I felt like I should be grateful. It didn’t make sense that his shield didn’t save him when mine worked fine. I realized that he must have given me his own shield. It was a forbidden technology, so he presumably didn’t have a bunch of them lying around. So I must be carrying his shield in my pocket. And it did save my life. If that bullet would have gone through my flesh… I’m not a navy seal or a pumped-up macho berserker. I wasn’t born or trained for this. I would have probably curled into a fetal position, screaming and crying from pain and horror, even from a relatively light bullet wound. I mean, wouldn’t you? Whoever shot me would have had no problem finishing the job.

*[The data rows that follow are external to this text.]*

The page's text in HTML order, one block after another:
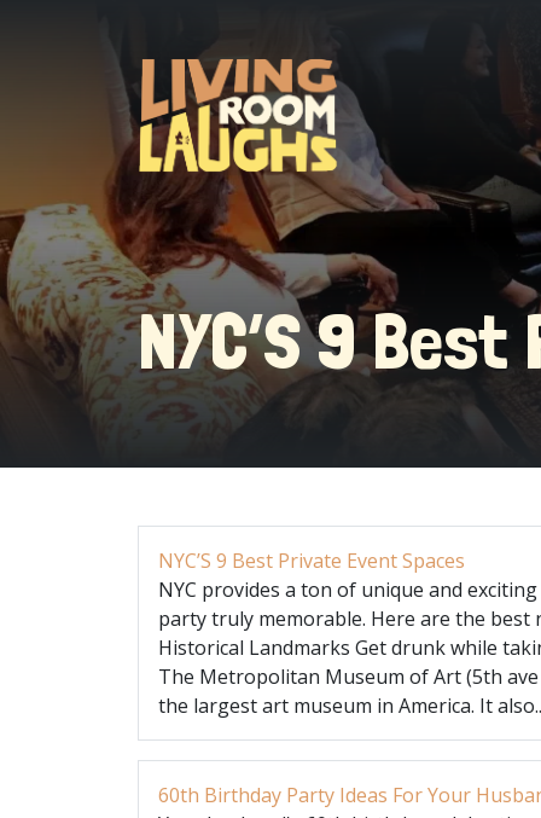
NYC’S 9
NYC’S 9 Best Private Event Spaces
NYC provides a ton of unique and
party truly memorable. Here are the
Historical Landmarks Get drunk while
The Metropolitan Museum of Art (5th
the largest art museum in America. It
60th Birthday Party Ideas For Your
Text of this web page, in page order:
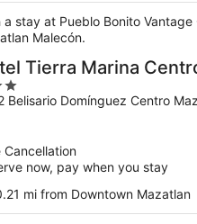
a stay at Pueblo Bonito
Malecón.
Tierra Marina
Belisario Domínguez Centro
Cancellation
now, pay when you stay
mi from Downtown Mazatlan
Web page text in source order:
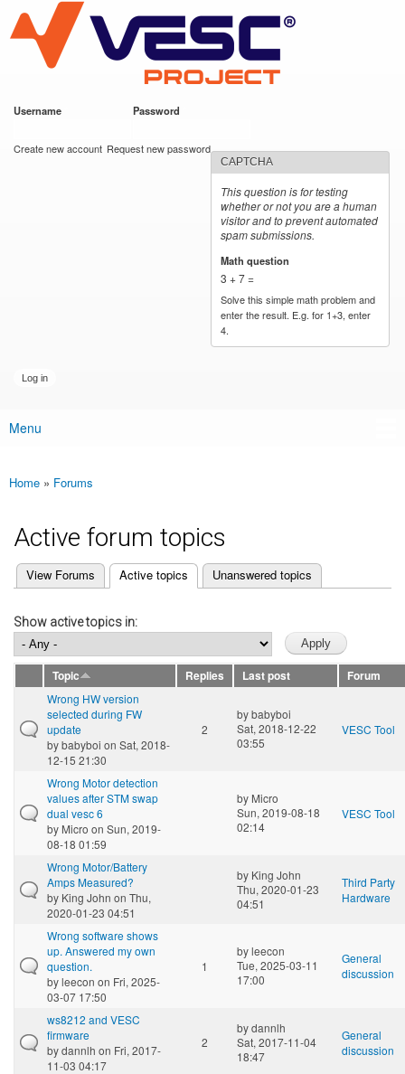
main
content
VESC Project
Username Password
Create new account Request new password
CAPTCHA
This question is for testing
whether or not you are a human
visitor and to prevent automated
spam submissions.
Math question
3 + 7 =
Solve this simple math problem and
enter the result. E.g. for 1+3, enter
4.
Main menu
Menu
You are here
Home » Forums
Active forum topics
Primary tabs
View Forums Active topics
(active tab) Unanswered topics
Show active topics in:
Topic Replies Last post
Forum
Wrong HW version
selected during FW
update
bybabyboi on Sat, 2018-
12-15 21:30
2
bybabyboi
Sat, 2018-12-22
03:55
VESC Tool
Wrong Motor detection
values after STM swap
dual vesc 6
by Micro on Sun, 2019-
08-18 01:59
by Micro
Sun, 2019-08-18
02:14
VESC Tool
Wrong Motor/Battery
Amps Measured?
by King John on Thu,
2020-01-23 04:51
by King John
Thu, 2020-01-23
04:51
Third Party
Hardware
Wrong software shows
up. Answered my own
question.
byleecon on Fri, 2025-
03-07 17:50
1
byleecon
Tue, 2025-03-11
17:00
General
discussion
ws8212 and VESC
firmware
bydannlh on Fri, 2017-
11-03 04:17
2
bydannlh
Sat, 2017-11-04
18:47
General
discussion
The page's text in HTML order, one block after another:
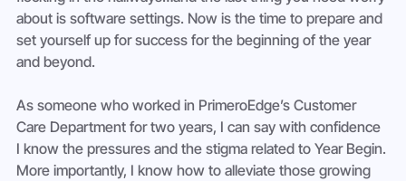
about is software settings. Now is the time to prepare and
set yourself up for success for the beginning of the year
and beyond.
As someone who worked in PrimeroEdge’s Customer
Care Department for two years, I can say with confidence
I know the pressures and the stigma related to Year Begin.
More importantly, I know how to alleviate those growing
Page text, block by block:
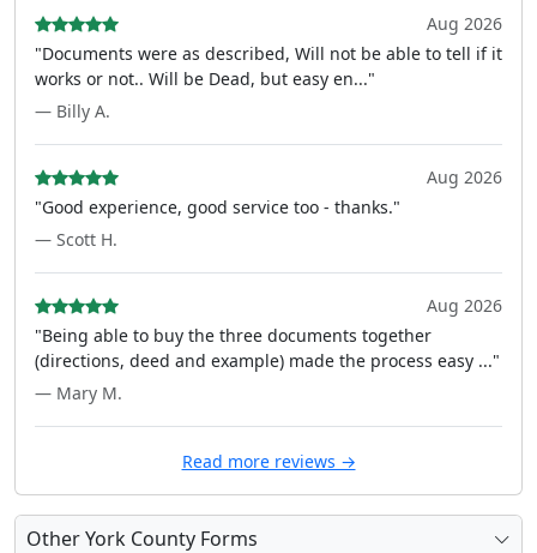
Aug 2026
"Documents were as described, Will not be able to tell if it
works or not.. Will be Dead, but easy en..."
— Billy A.
Aug 2026
"Good experience, good service too - thanks."
— Scott H.
Aug 2026
"Being able to buy the three documents together
(directions, deed and example) made the process easy ..."
— Mary M.
Read more reviews →
Other York County Forms
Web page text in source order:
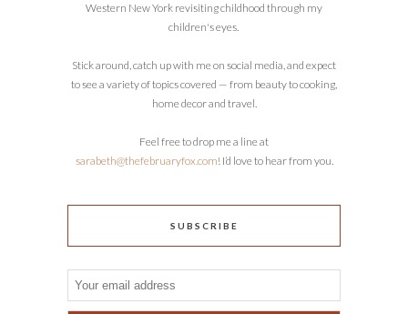
Western New York revisiting childhood through my
children's eyes.
Stick around, catch up with me on social media, and expect
to see a variety of topics covered — from beauty to cooking,
home decor and travel.
Feel free to drop me a line at
sarabeth@thefebruaryfox.com! I’d love to hear from you.
SUBSCRIBE
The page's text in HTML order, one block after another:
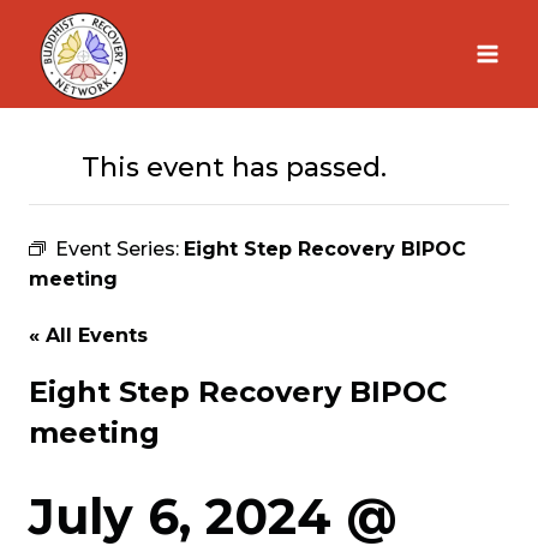
Skip
content
This event has passed.
Event Series: Eight Step Recovery BIPOC
meeting
« All Events
Eight Step Recovery BIPOC
meeting
July 6, 2024 @
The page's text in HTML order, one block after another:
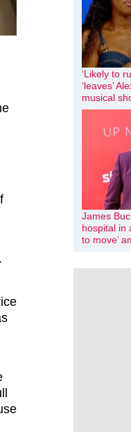
‘Likely to
‘leaves’
musical
James
hospital in
to move’

Whether he intended it or not, Theo had sacrificed his life for me. Now, as I might have mentioned already, I’m not a huge believer in altruism. He must have had a reason. Why am I important enough to protect at the ultimate cost? I mean, I’m rather fond of myself and all that: I’m reasonably talented and smart, people like me, I’m reliable and just an overall decent person or at least I try to be – but on a civilizational or interstellar scale I’m positively a nobody. I haven’t done anything that would leave a mark in human history, or anything that could affect what happens with the Horsemen’s plan. All I did was accidentally discover a possible alien artifact, but nobody would have believed me or taken me seriously if I had tried to attract attention to it, at least not fast enough to matter. So I wasn’t much of a threat. And considering the aliens’ obsession with large population numbers, what would it matter to Theo if I were killed by the other guys?

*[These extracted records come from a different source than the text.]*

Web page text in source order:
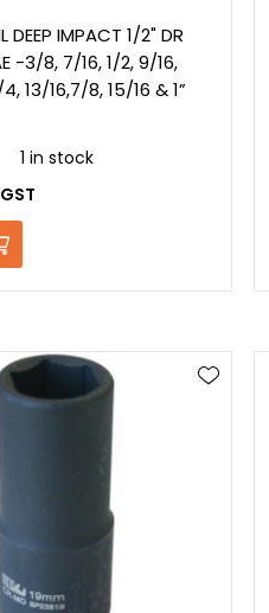
DEEP IMPACT 1/2" DR
-3/8, 7/16, 1/2, 9/16,
13/16,7/8, 15/16 & 1”
1 in stock
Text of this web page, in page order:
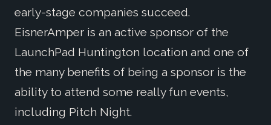
early-stage companies succeed.
EisnerAmper is an active sponsor of the
LaunchPad Huntington location and one of
the many benefits of being a sponsor is the
ability to attend some really fun events,
including Pitch Night.
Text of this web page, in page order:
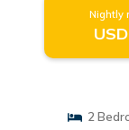
Nightly
2
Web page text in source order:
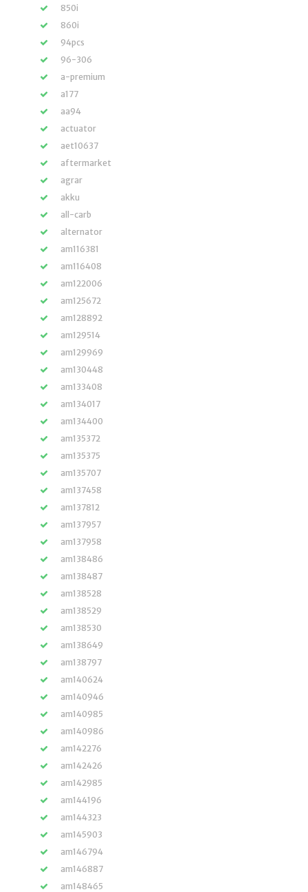
850i
860i
94pcs
96-306
a-premium
a177
aa94
actuator
aet10637
aftermarket
agrar
akku
all-carb
alternator
am116381
am116408
am122006
am125672
am128892
am129514
am129969
am130448
am133408
am134017
am134400
am135372
am135375
am135707
am137458
am137812
am137957
am137958
am138486
am138487
am138528
am138529
am138530
am138649
am138797
am140624
am140946
am140985
am140986
am142276
am142426
am142985
am144196
am144323
am145903
am146794
am146887
am148465
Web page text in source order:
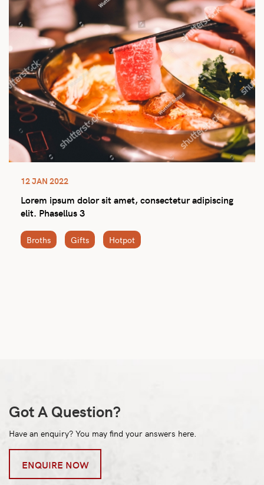
12 JAN 2022
Lorem ipsum dolor sit amet, consectetur adipiscing
elit. Phasellus 3
Broths Gifts Hotpot
Got A Question?
Have an enquiry? You may find your answers here.
ENQUIRE NOW
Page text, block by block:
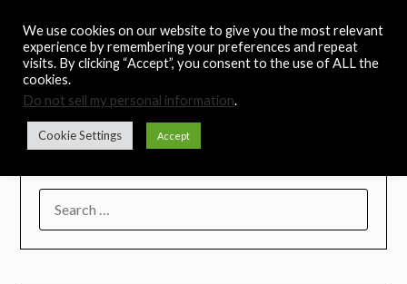
content
Noah's Digest
Music Remedy
We use cookies on our website to give you the most relevant
experience by remembering your preferences and repeat
visits. By clicking “Accept”, you consent to the use of ALL the
cookies.
Do not sell my personal information.
Cookie Settings Accept
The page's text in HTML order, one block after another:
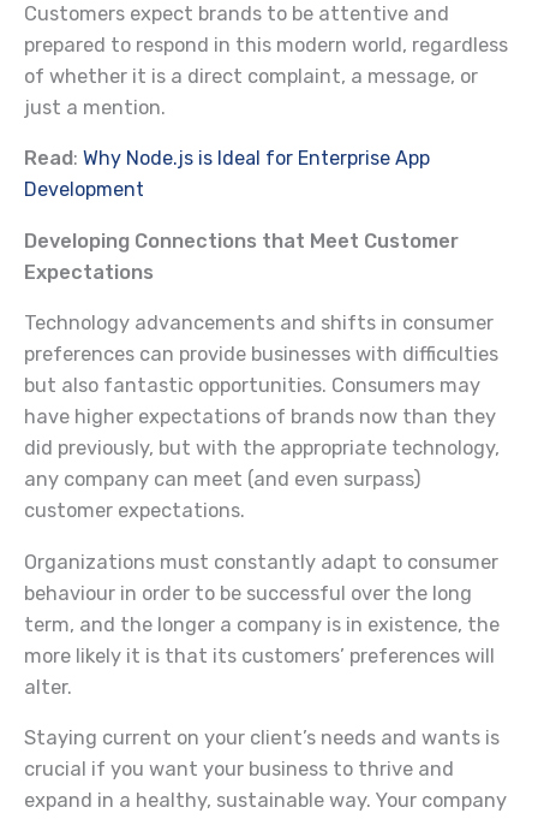
Customers expect brands to be attentive and
prepared to respond in this modern world, regardless
of whether it is a direct complaint, a message, or
just a mention.
Read : Why Node.js is Ideal for Enterprise App
Development
Developing Connections that Meet Customer
Expectations
Technology advancements and shifts in consumer
preferences can provide businesses with difficulties
but also fantastic opportunities. Consumers may
have higher expectations of brands now than they
did previously, but with the appropriate technology,
any company can meet (and even surpass)
customer expectations.
Organizations must constantly adapt to consumer
behaviour in order to be successful over the long
term, and the longer a company is in existence, the
more likely it is that its customers’ preferences will
alter.
Staying current on your client’s needs and wants is
crucial if you want your business to thrive and
expand in a healthy, sustainable way. Your company
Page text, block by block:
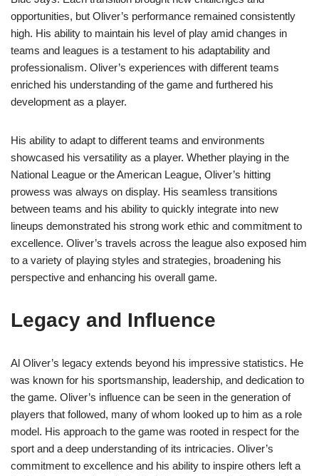
opportunities, but Oliver’s performance remained consistently
high. His ability to maintain his level of play amid changes in
teams and leagues is a testament to his adaptability and
professionalism. Oliver’s experiences with different teams
enriched his understanding of the game and furthered his
development as a player.
His ability to adapt to different teams and environments
showcased his versatility as a player. Whether playing in the
National League or the American League, Oliver’s hitting
prowess was always on display. His seamless transitions
between teams and his ability to quickly integrate into new
lineups demonstrated his strong work ethic and commitment to
excellence. Oliver’s travels across the league also exposed him
to a variety of playing styles and strategies, broadening his
perspective and enhancing his overall game.
Legacy and Influence
Al Oliver’s legacy extends beyond his impressive statistics. He
was known for his sportsmanship, leadership, and dedication to
the game. Oliver’s influence can be seen in the generation of
players that followed, many of whom looked up to him as a role
model. His approach to the game was rooted in respect for the
sport and a deep understanding of its intricacies. Oliver’s
commitment to excellence and his ability to inspire others left a
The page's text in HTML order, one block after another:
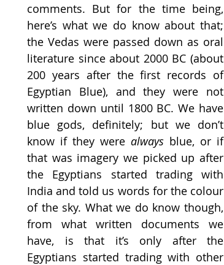
comments. But for the time being,
here’s what we do know about that;
the Vedas were passed down as oral
literature since about 2000 BC (about
200 years after the first records of
Egyptian Blue), and they were not
written down until 1800 BC. We have
blue gods, definitely; but we don’t
know if they were always blue, or if
that was imagery we picked up after
the Egyptians started trading with
India and told us words for the colour
of the sky. What we do know though,
from what written documents we
have, is that it’s only after the
Egyptians started trading with other
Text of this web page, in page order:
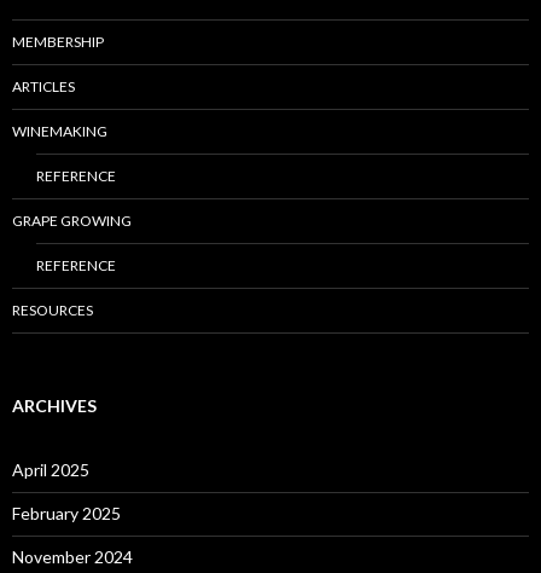
MEMBERSHIP
ARTICLES
WINEMAKING
REFERENCE
GRAPE GROWING
REFERENCE
RESOURCES
ARCHIVES
April 2025
February 2025
November 2024

Anyway, there was no point in standing there and staring at the dead body. It wasn’t the kind of pastime that promotes cheerful look at life. I took a deep breath and proceeded with searching Theo’s many pockets. First thing I found was his phone. I thought for a moment and took it, placing my phone in his pocket instead. I was hoping that Theo’s phone was secure enough. And I was curious to look at his address book. It was the same low-budget and underpowered model that I was given. So not much improvement there. I almost forgot about the fingerprint lock. Oh, hell. With an internal shudder, I used his finger to unlock the phone, and then removed the lock entirely.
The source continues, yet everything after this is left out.